NeurIPS 2019
Sun Dec 8th through Sat the 14th, 2019 at Vancouver Convention Center
Paper ID:7573
Title:No-Regret Learning in Unknown Games with Correlated Payoffs


		
Reviewers are lukewarm, after a discussion. Pros: achieving full-feedback-like regret under only partial feedback and some regularity assumptions is intellectually important. This result also forms an interesting counterpoint with [SALS]. Cons: insufficient motivation for the feedback model and for the kernel assumption. Also, the analysis appears fairly standard. [SALS] Vasilis Syrgkanis, Alekh Agarwal, Haipeng Luo, and Robert E. Schapire. Fast convergence of regularized learning in games. NIPS 2015. --------------- Some additional points: The kernel assumption is a very strong assumption which has been used in a line of prior work on "Gaussian Process bandits" as a way to formalize the idea that "similar arms bring similar rewards". AFAIK, this work does not claim that this assumption has much to do with reality. Instead, they claim it is productive, in the sense that their algorithms work well in some semi-idealized experiments, where the data is *not* generated according to their model. It would serve the authors to explain the novelty of their technical approach.

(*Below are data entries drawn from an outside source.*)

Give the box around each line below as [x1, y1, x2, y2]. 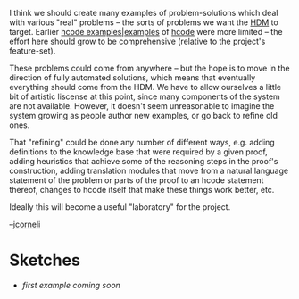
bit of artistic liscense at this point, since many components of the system [9, 91, 281, 102]
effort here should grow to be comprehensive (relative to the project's [9, 36, 266, 46]
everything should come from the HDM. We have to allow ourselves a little [9, 82, 282, 92]
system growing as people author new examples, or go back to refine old [9, 111, 278, 120]
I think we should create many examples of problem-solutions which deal [9, 8, 278, 18]
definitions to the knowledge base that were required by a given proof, [9, 146, 268, 157]
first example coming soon [21, 279, 120, 290]
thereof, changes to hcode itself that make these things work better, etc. [9, 185, 275, 195]
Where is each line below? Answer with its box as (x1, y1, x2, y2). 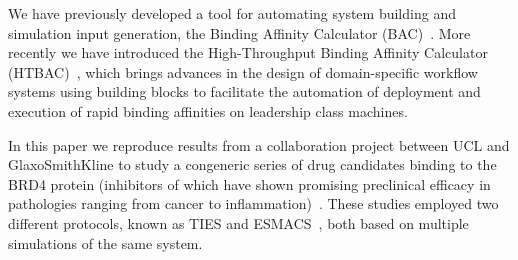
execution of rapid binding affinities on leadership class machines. (8, 100, 408, 121)
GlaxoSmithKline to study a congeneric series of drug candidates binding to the (8, 154, 497, 175)
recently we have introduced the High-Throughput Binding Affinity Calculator (8, 42, 488, 63)
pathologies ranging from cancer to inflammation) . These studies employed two (8, 193, 499, 214)
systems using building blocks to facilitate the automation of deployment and (8, 81, 481, 102)
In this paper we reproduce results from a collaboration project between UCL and (8, 134, 510, 155)
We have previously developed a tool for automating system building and (8, 3, 456, 23)
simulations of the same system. (8, 232, 203, 253)
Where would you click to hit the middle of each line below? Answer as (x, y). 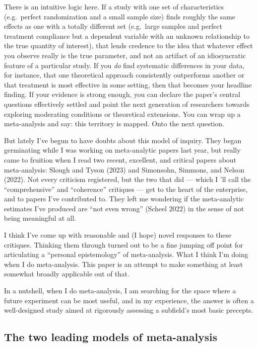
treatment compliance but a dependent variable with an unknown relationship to (127, 36)
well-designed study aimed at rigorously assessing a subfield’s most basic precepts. (129, 310)
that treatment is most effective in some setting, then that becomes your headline (128, 84)
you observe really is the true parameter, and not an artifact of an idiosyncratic (125, 55)
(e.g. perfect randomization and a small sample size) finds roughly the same (120, 16)
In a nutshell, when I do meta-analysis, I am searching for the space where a (120, 291)
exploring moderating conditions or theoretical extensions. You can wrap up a (122, 114)
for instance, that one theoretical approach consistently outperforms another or (124, 75)
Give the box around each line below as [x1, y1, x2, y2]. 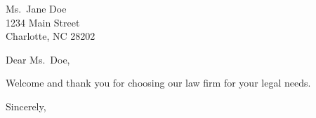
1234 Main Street [6, 15, 80, 29]
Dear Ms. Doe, [6, 52, 70, 66]
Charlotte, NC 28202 [6, 29, 96, 43]
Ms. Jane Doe [6, 1, 67, 15]
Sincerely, [6, 98, 46, 113]
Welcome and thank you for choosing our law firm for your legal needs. [6, 75, 311, 90]
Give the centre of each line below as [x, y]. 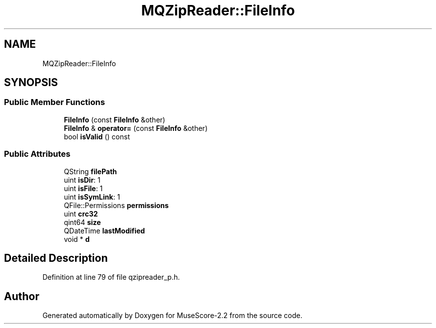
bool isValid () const [97, 136]
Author [22, 296]
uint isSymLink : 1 [92, 197]
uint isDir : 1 [82, 180]
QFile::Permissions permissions [116, 205]
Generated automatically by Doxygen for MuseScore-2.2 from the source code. [172, 316]
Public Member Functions [54, 102]
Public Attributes [37, 154]
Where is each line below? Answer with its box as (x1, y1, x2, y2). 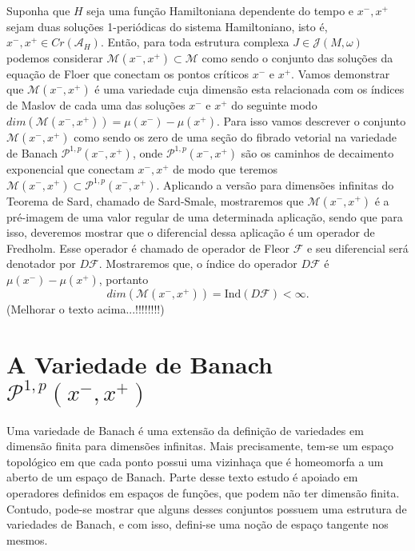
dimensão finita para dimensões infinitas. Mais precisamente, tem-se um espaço (6, 437, 394, 454)
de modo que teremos (173, 160, 277, 177)
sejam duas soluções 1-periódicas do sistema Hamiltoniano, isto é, (6, 18, 328, 34)
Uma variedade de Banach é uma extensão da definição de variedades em (6, 421, 364, 438)
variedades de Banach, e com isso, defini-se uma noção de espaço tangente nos (6, 516, 389, 533)
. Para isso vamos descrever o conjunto (217, 112, 406, 129)
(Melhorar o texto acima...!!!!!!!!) (6, 300, 165, 317)
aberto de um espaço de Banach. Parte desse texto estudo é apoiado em (6, 469, 358, 485)
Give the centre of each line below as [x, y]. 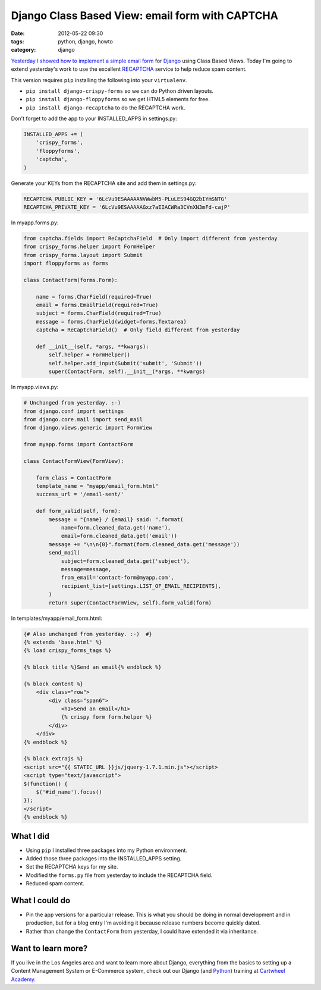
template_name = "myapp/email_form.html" [97, 486]
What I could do [41, 900]
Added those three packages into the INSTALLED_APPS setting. [104, 858]
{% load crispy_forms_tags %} [67, 651]
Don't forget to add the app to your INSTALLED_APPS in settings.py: [94, 118]
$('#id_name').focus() [69, 792]
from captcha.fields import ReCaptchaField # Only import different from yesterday [150, 238]
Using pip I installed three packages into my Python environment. [106, 850]
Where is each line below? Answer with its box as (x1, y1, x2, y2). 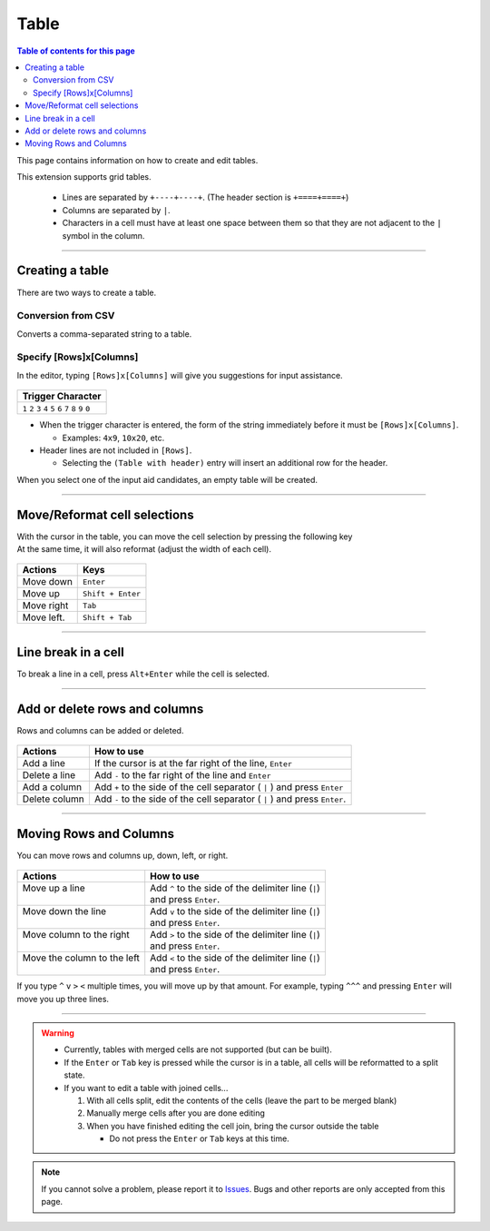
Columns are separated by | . (62, 204, 171, 215)
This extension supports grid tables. (16, 172, 152, 182)
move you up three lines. (16, 993, 109, 1004)
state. (64, 1069, 85, 1080)
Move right (22, 599, 69, 612)
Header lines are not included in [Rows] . (39, 445, 192, 456)
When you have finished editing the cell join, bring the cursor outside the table (86, 1120, 379, 1131)
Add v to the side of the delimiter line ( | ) (150, 905, 321, 918)

The main technical idea seems to be, to plug in UCBs into an EXP3-like algorithm, and analyze this algorithm by decomposing regret into the terms coming from the UCB estimators and the terms coming from multiplicative weights. However, these ideas have been used in several papers, and trace back to EXP3.P algorithm (the high-confidence version of EXP3 in the original paper). The application to "robust Bayesian optimization" could use some more motivation. To fit it into the main model, the impact of the "environment" is modeled as observable action delta_t such that the reward function is smooth in delta_t (in the sense of the kernel assumption). But it is really unclear whether/when anything like this happens. Also, only one paper is cited, so (smoothness assumption aside) it is unclear if this setting is standard / well-studied.